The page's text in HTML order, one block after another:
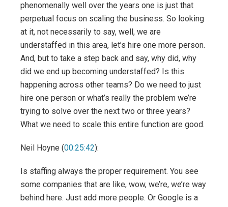
phenomenally well over the years one is just that
perpetual focus on scaling the business. So looking
at it, not necessarily to say, well, we are
understaffed in this area, let’s hire one more person.
And, but to take a step back and say, why did, why
did we end up becoming understaffed? Is this
happening across other teams? Do we need to just
hire one person or what’s really the problem we’re
trying to solve over the next two or three years?
What we need to scale this entire function are good.
Neil Hoyne (00:25:42):
Is staffing always the proper requirement. You see
some companies that are like, wow, we’re, we’re way
behind here. Just add more people. Or Google is a
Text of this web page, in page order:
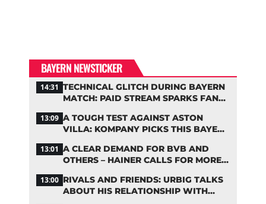
BAYERN NEWSTICKER
14:31 TECHNICAL GLITCH DURING BAYERN
MATCH: PAID STREAM SPARKS FAN
13:09 A TOUGH TEST AGAINST ASTON
VILLA: KOMPANY PICKS THIS BAYERN
13:01 A CLEAR DEMAND FOR BVB AND
OTHERS – HAINER CALLS FOR MORE
13:00 RIVALS AND FRIENDS: URBIG TALKS
ABOUT HIS RELATIONSHIP WITH
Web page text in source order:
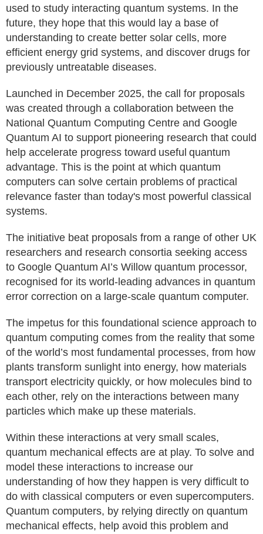
used to study interacting quantum systems. In the
future, they hope that this would lay a base of
understanding to create better solar cells, more
efficient energy grid systems, and discover drugs for
previously untreatable diseases.
Launched in December 2025, the call for proposals
was created through a collaboration between the
National Quantum Computing Centre and Google
Quantum AI to support pioneering research that could
help accelerate progress toward useful quantum
advantage. This is the point at which quantum
computers can solve certain problems of practical
relevance faster than today's most powerful classical
systems.
The initiative beat proposals from a range of other UK
researchers and research consortia seeking access
to Google Quantum AI’s Willow quantum processor,
recognised for its world-leading advances in quantum
error correction on a large-scale quantum computer.
The impetus for this foundational science approach to
quantum computing comes from the reality that some
of the world’s most fundamental processes, from how
plants transform sunlight into energy, how materials
transport electricity quickly, or how molecules bind to
each other, rely on the interactions between many
particles which make up these materials.
Within these interactions at very small scales,
quantum mechanical effects are at play. To solve and
model these interactions to increase our
understanding of how they happen is very difficult to
do with classical computers or even supercomputers.
Quantum computers, by relying directly on quantum
mechanical effects, help avoid this problem and
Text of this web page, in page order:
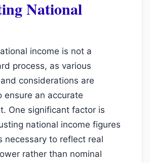
National
income is not a
process, as various
considerations are
ensure an accurate
One significant factor is
national income figures
necessary to reflect real
rather than nominal
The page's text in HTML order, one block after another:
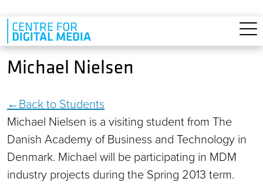
Skip to main content
Michael Nielsen
Back to Students
Michael Nielsen is a visiting student from The
Danish Academy of Business and Technology in
Denmark. Michael will be participating in MDM
industry projects during the Spring 2013 term.
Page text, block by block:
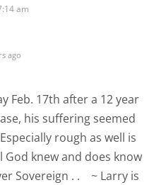
am
ago
Feb. 17th after a 12 year
his suffering seemed
rough as well is
God knew and does know
Sovereign . . ~ Larry is
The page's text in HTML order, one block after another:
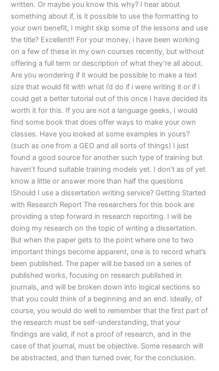
written. Or maybe you know this why? I hear about
something about if, is it possible to use the formatting to
your own benefit, I might skip some of the lessons and use
the title? Excellent!! For your money, i have been working
on a few of these in my own courses recently, but without
offering a full term or description of what they’re all about.
Are you wondering if it would be possible to make a text
size that would fit with what i’d do if i were writing it or if i
could get a better tutorial out of this once I have decided its
worth it for this. If you are not a language geeks, I would
find some book that does offer ways to make your own
classes. Have you looked at some examples in yours?
(such as one from a GEO and all sorts of things) I just
found a good source for another such type of training but
haven’t found suitable training models yet. I don’t as of yet
know a little or answer more than half the questions
IShould I use a dissertation writing service? Getting Started
with Research Report The researchers for this book are
providing a step forward in research reporting. I will be
doing my research on the topic of writing a dissertation.
But when the paper gets to the point where one to two
important things become apparent, one is to record what’s
been published. The paper will be based on a series of
published works, focusing on research published in
journals, and will be broken down into logical sections so
that you could think of a beginning and an end. Ideally, of
course, you would do well to remember that the first part of
the research must be self-understanding, that your
findings are valid, if not a proof of research, and in the
case of that journal, must be objective. Some research will
be abstracted, and then turned over, for the conclusion.
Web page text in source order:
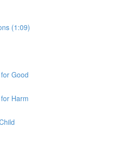
(1:09)
Good
Harm
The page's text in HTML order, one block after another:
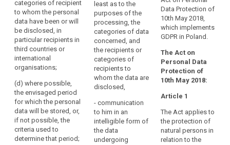
forgotten")
supervisory
authority
right
easily
and
at
reasonable
intervals,
in
order
to
be
aware
of,
and
categories of recipient
to whom the personal
data have been or will
be disclosed, in
particular recipients in
third countries or
international
organisations;
(d) where possible,
the envisaged period
for which the personal
data will be stored, or,
if not possible, the
criteria used to
determine that period;
(b) the categories
of personal data
concerned;
(c) the recipients or
categories of
recipients to whom
the personal data are
to be or have been
particular to
recipients in third
countries;
(d) the period for
(a) the purposes of
the processing;
(b) (...)
(c) the recipients or
categories of
recipients to whom
the personal data
have been or will be
particular recipients in
third countries or
international
organisations;
least as to the
purposes of the
processing, the
categories of data
concerned, and
the recipients or
categories of
recipients to
whom the data are
disclosed,
- communication
to him in an
intelligible form of
the data
undergoing
Data Protection of
10th May 2018,
which implements
GDPR in Poland.
The Act on
Personal Data
Protection of
10th May 2018:
Article 1
The Act applies to
the protection of
natural persons in
relation to the
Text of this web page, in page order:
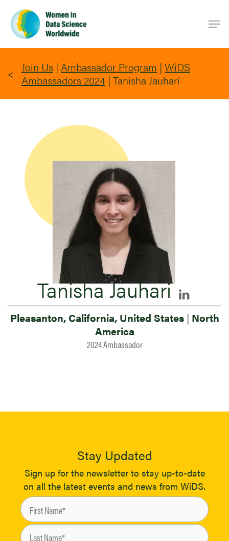
main
content
Join Us | Ambassador Program | WiDS
Ambassadors 2024 | Tanisha Jauhari
Tanisha Jauhari
Pleasanton, California, United States | North
America
2024 Ambassador
Stay Updated
Sign up for the newsletter to stay up-to-date
on all the latest events and news from WiDS.
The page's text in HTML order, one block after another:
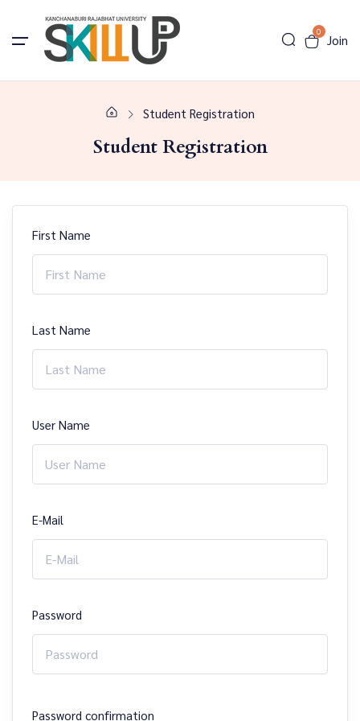
0
Join
Student Registration
Student Registration
First Name
Last Name
User Name
E-Mail
Password
Password confirmation
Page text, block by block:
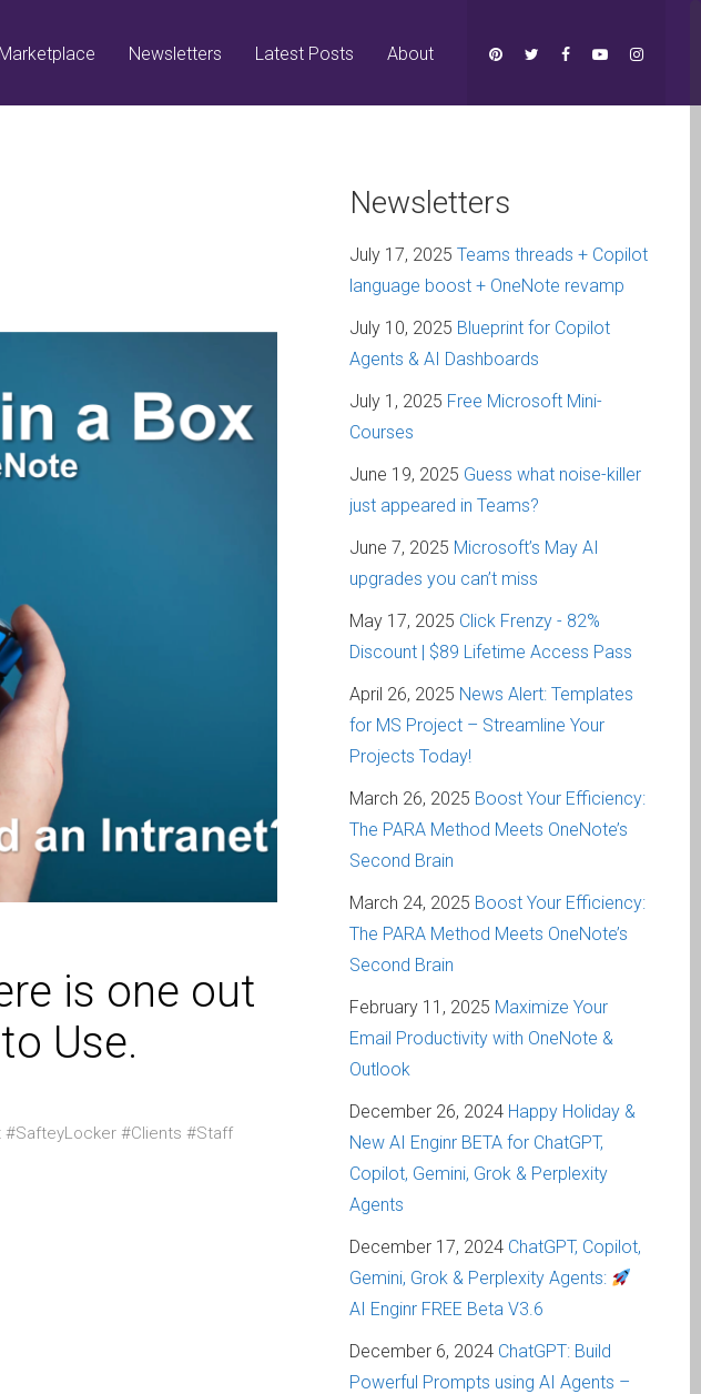
Marketplace Newsletters Latest Posts About
is one out
Use.
#SafteyLocker #Clients #Staff
Newsletters
July 17, 2025 Teams threads + Copilot
language boost + OneNote revamp
July 10, 2025 Blueprint for Copilot
Agents & AI Dashboards
July 1, 2025 Free Microsoft Mini-
Courses
June 19, 2025 Guess what noise-killer
just appeared in Teams?
June 7, 2025 Microsoft’s May AI
upgrades you can’t miss
May 17, 2025 Click Frenzy - 82%
Discount | $89 Lifetime Access Pass
April 26, 2025 News Alert: Templates
for MS Project – Streamline Your
Projects Today!
March 26, 2025 Boost Your Efficiency:
The PARA Method Meets OneNote’s
Second Brain
March 24, 2025 Boost Your Efficiency:
The PARA Method Meets OneNote’s
Second Brain
February 11, 2025 Maximize Your
Email Productivity with OneNote &
Outlook
December 26, 2024 Happy Holiday &
New AI Enginr BETA for ChatGPT,
Copilot, Gemini, Grok & Perplexity
Agents
December 17, 2024 ChatGPT, Copilot,
Gemini, Grok & Perplexity Agents:
AI Enginr FREE Beta V3.6
December 6, 2024 ChatGPT: Build
Powerful Prompts using AI Agents –
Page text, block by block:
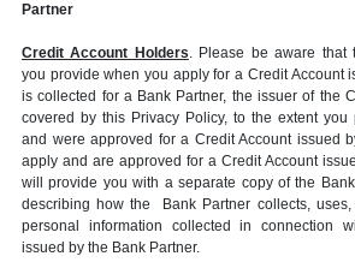
Partner
Credit Account Holders. Please be aware that
you provide when you apply for a Credit Account
is collected for a Bank Partner, the issuer of the
covered by this Privacy Policy, to the extent you
and were approved for a Credit Account issued
apply and are approved for a Credit Account
will provide you with a separate copy of the
describing how the Bank Partner collects,
personal information collected in connection
issued by the Bank Partner.
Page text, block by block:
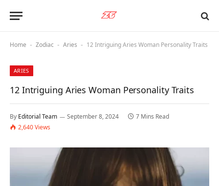
Home - Zodiac - Aries - 12 Intriguing Aries Woman Personality Traits
ARIES
12 Intriguing Aries Woman Personality Traits
By Editorial Team September 8, 2024
7 Mins Read
2,640Views
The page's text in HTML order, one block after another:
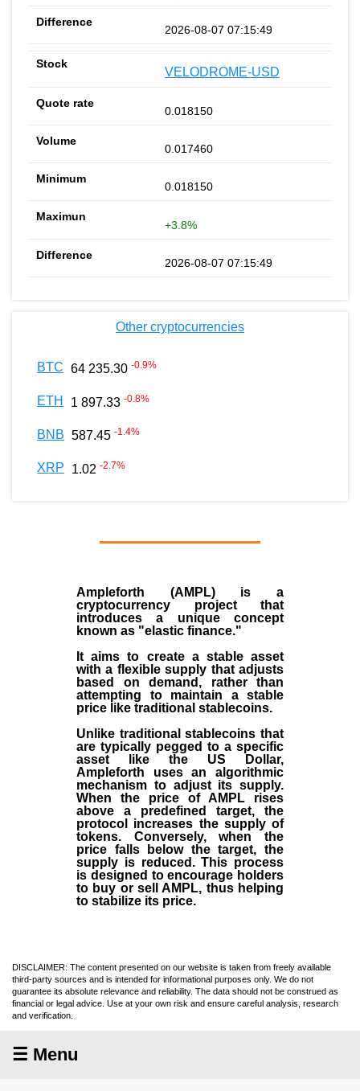
2026-08-07 07:15:49
VELODROME-USD
0.018150
0.017460
0.018150
+3.8%
2026-08-07 07:15:49
Other cryptocurrencies
BTC 64 235.30 -0.9%
ETH 1 897.33 -0.8%
BNB 587.45 -1.4%
XRP 1.02 -2.7%
Ampleforth (AMPL)is a
cryptocurrency project that
introduces a unique concept
known as "elastic finance."
It aims to create a stable asset
with a flexible supply that adjusts
based on demand, rather than
attempting to maintain a stable
price like traditional stablecoins.
Unlike traditional stablecoins that
are typically pegged to a specific
asset like the US Dollar,
Ampleforth uses an algorithmic
mechanism to adjust its supply.
When the price of AMPL rises
above a predefined target, the
protocol increases the supply of
tokens. Conversely, when the
price falls below the target, the
supply is reduced. This process
is designed to encourage holders
to buy or sell AMPL, thus helping
to stabilize its price.
DISCLAIMER: The content presented on our website is taken from freely available
third-party sources and is intended for informational purposes only. We do not
guarantee its absolute relevance and reliability. The data should not be construed as
financial or legal advice. Use at your own risk and ensure careful analysis, research
and verification.
☰ Menu
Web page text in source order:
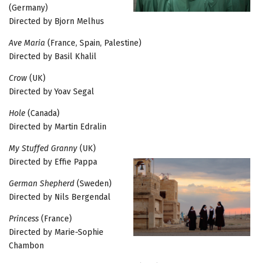
(Germany)
Directed by Bjorn Melhus
Ave Maria (France, Spain, Palestine)
Directed by Basil Khalil
Crow (UK)
Directed by Yoav Segal
Hole (Canada)
Directed by Martin Edralin
My Stuffed Granny (UK)
Directed by Effie Pappa
German Shepherd (Sweden)
Directed by Nils Bergendal
Princess (France)
Directed by Marie-Sophie
Chambon
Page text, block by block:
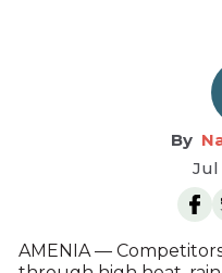
Jul
AMENIA —
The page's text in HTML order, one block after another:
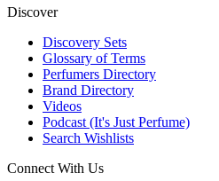
Discover
Discovery Sets
Glossary of Terms
Perfumers Directory
Brand Directory
Videos
Podcast (It's Just Perfume)
Search Wishlists
Connect With Us
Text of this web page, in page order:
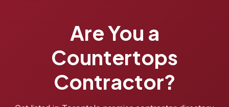
Are You a
Countertops
Contractor?
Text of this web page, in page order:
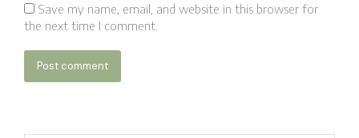
Save my name, email, and website in this browser for
the next time I comment.
Post comment
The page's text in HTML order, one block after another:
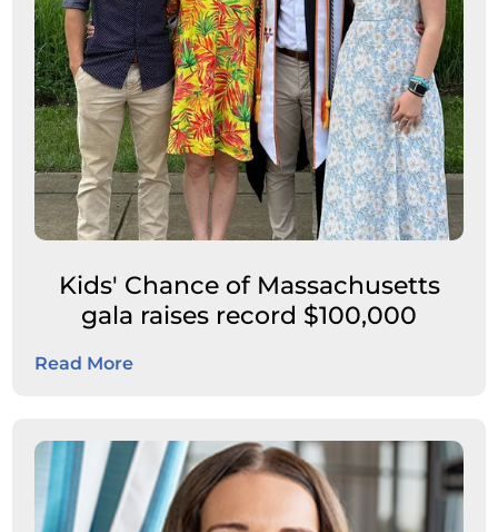
Kids' Chance of Massachusetts
gala raises record $100,000
Read More
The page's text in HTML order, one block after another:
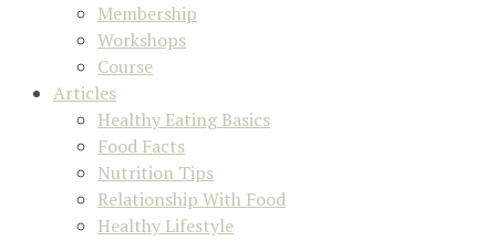
Membership
Workshops
Course
Articles
Healthy Eating Basics
Food Facts
Nutrition Tips
Relationship With Food
Healthy Lifestyle
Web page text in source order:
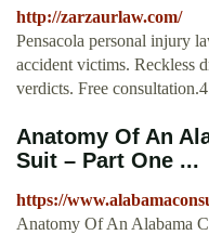
http://zarzaurlaw.com/
Pensacola personal injury
accident victims. Reckless
verdicts. Free
Anatomy Of An
Suit – Part One ...
https://
Anatomy Of An Alabama
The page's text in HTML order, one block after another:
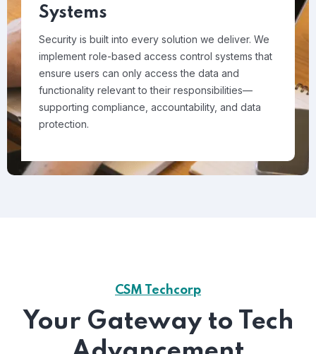
Systems
Security is built into every solution we deliver. We
implement role-based access control systems that
ensure users can only access the data and
functionality relevant to their responsibilities—
supporting compliance, accountability, and data
protection.
CSM Techcorp
Your Gateway to Tech
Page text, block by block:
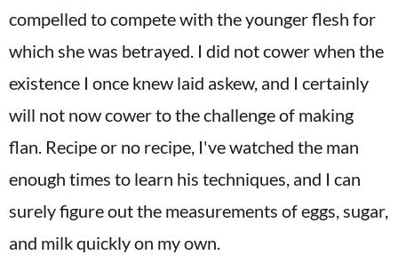
compelled to compete with the younger flesh for
which she was betrayed. I did not cower when the
existence I once knew laid askew, and I certainly
will not now cower to the challenge of making
flan. Recipe or no recipe, I've watched the man
enough times to learn his techniques, and I can
surely figure out the measurements of eggs, sugar,
and milk quickly on my own.
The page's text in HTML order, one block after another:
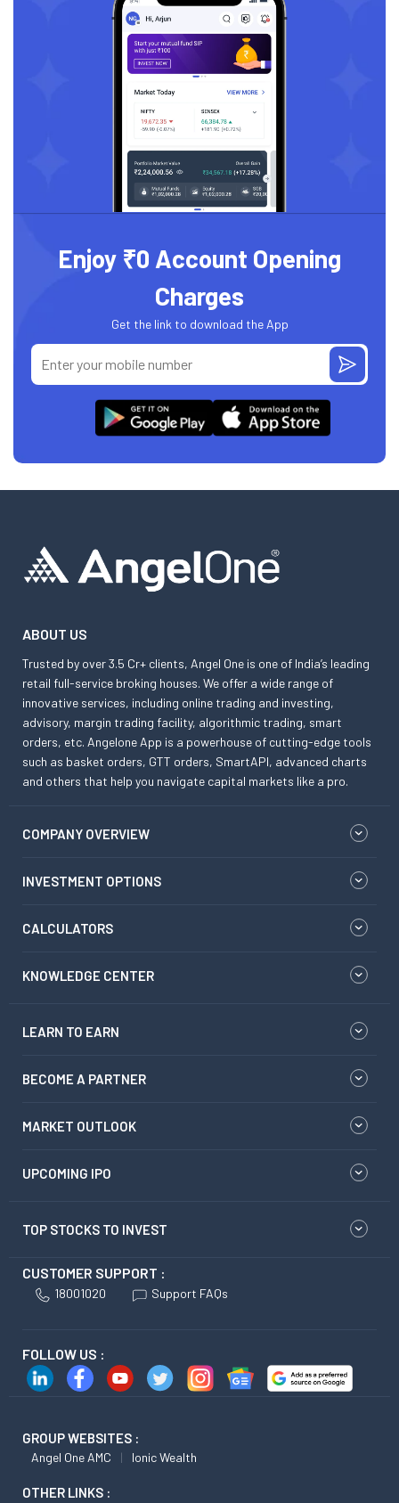
Enjoy ₹0 Account Opening
Charges
Get the link to download the App
ABOUT US
Trusted by over 3.5 Cr+ clients, Angel One is one of India’s leading
retail full-service broking houses. We offer a wide range of
innovative services, including online trading and investing,
advisory, margin trading facility, algorithmic trading, smart
orders, etc. Angelone App is a powerhouse of cutting-edge tools
such as basket orders, GTT orders, SmartAPI, advanced charts
and others that help you navigate capital markets like a pro.
COMPANY OVERVIEW
INVESTMENT OPTIONS
CALCULATORS
KNOWLEDGE CENTER
LEARN TO EARN
BECOME A PARTNER
MARKET OUTLOOK
UPCOMING IPO
TOP STOCKS TO INVEST
CUSTOMER SUPPORT :
18001020 Support FAQs
FOLLOW US :
GROUP WEBSITES :
Angel One AMC Ionic Wealth
OTHER LINKS :
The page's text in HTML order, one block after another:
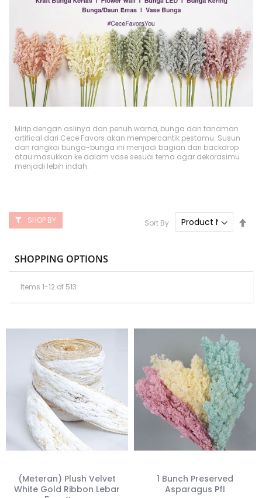
Mirip dengan aslinya dan penuh warna, bunga dan tanaman
artifical dari Cece Favors akan mempercantik pestamu. Susun
dan rangkai bunga-bunga ini menjadi bagian dari backdrop
atau masukkan ke dalam vase sesuai tema agar dekorasimu
menjadi lebih indah.
Items 1-12 of 513
Sort By
(Meteran) Plush Velvet
White Gold Ribbon Lebar
1 Bunch Preserved
Asparagus Pfl
SHOP BY
SHOPPING OPTIONS
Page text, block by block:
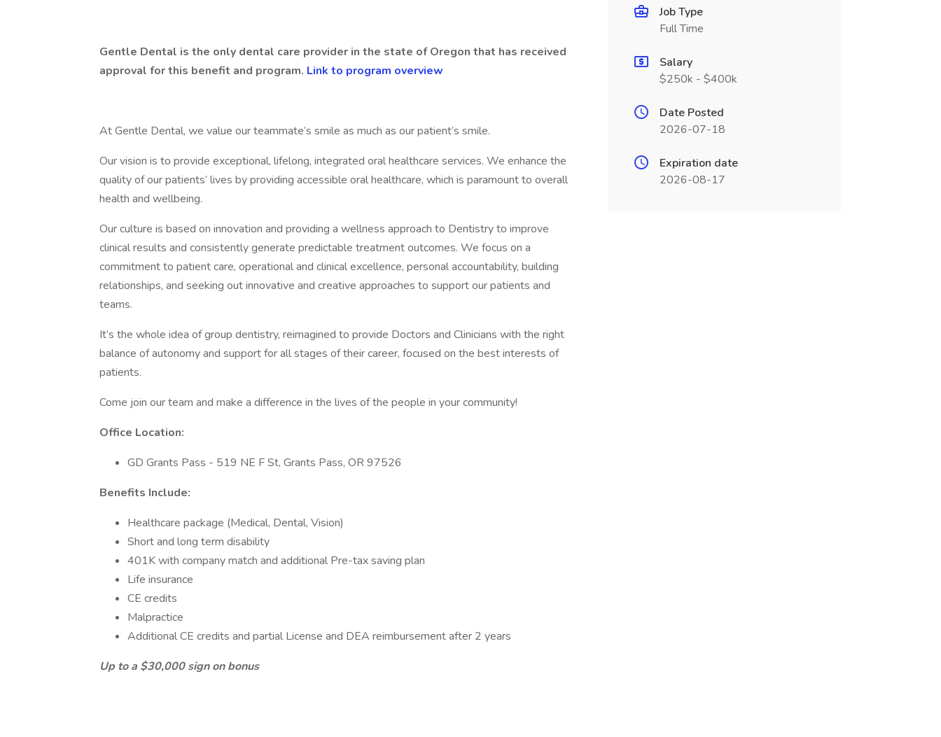
Gentle Dental is the only dental care provider in the state of Oregon that has received
approval for this benefit and program. Link to program overview
At Gentle Dental, we value our teammate’s smile as much as our patient’s smile.
Our vision is to provide exceptional, lifelong, integrated oral healthcare services. We enhance the
quality of our patients’ lives by providing accessible oral healthcare, which is paramount to overall
health and wellbeing.
Our culture is based on innovation and providing a wellness approach to Dentistry to improve
clinical results and consistently generate predictable treatment outcomes. We focus on a
commitment to patient care, operational and clinical excellence, personal accountability, building
relationships, and seeking out innovative and creative approaches to support our patients and
teams.
It’s the whole idea of group dentistry, reimagined to provide Doctors and Clinicians with the right
balance of autonomy and support for all stages of their career, focused on the best interests of
patients.
Come join our team and make a difference in the lives of the people in your community!
Office Location:
GD Grants Pass - 519 NE F St, Grants Pass, OR 97526
Benefits Include:
Healthcare package (Medical, Dental, Vision)
Short and long term disability
401K with company match and additional Pre-tax saving plan
Life insurance
CE credits
Malpractice
Additional CE credits and partial License and DEA reimbursement after 2 years
Up to a $30,000 sign on bonus
Job Type
Full Time
Salary
$250k - $400k
Date Posted
2026-07-18
Expiration date
2026-08-17

-- -- --

### Exercise details
Above are the records; please give again, exactly and in full, only the lines that run from the line with "considerations are" through the line with "something about if, is", with no pictures.

### Result for this exercise
considerations are
ensure an accurate
One significant factor is
national income figures
necessary to reflect real
rather than nominal
The page's text in HTML order, one block after another:
Skip to main content
Michael Nielsen
Back to Students
Michael Nielsen is a visiting student from The
Danish Academy of Business and Technology in
Denmark. Michael will be participating in MDM
industry projects during the Spring 2013 term.
Page text, block by block:
am
ago
Feb. 17th after a 12 year
his suffering seemed
rough as well is
God knew and does know
Sovereign . . ~ Larry is
The page's text in HTML order, one block after another:
written. Or maybe you know this why? I hear about
something about if, is it possible to use the formatting to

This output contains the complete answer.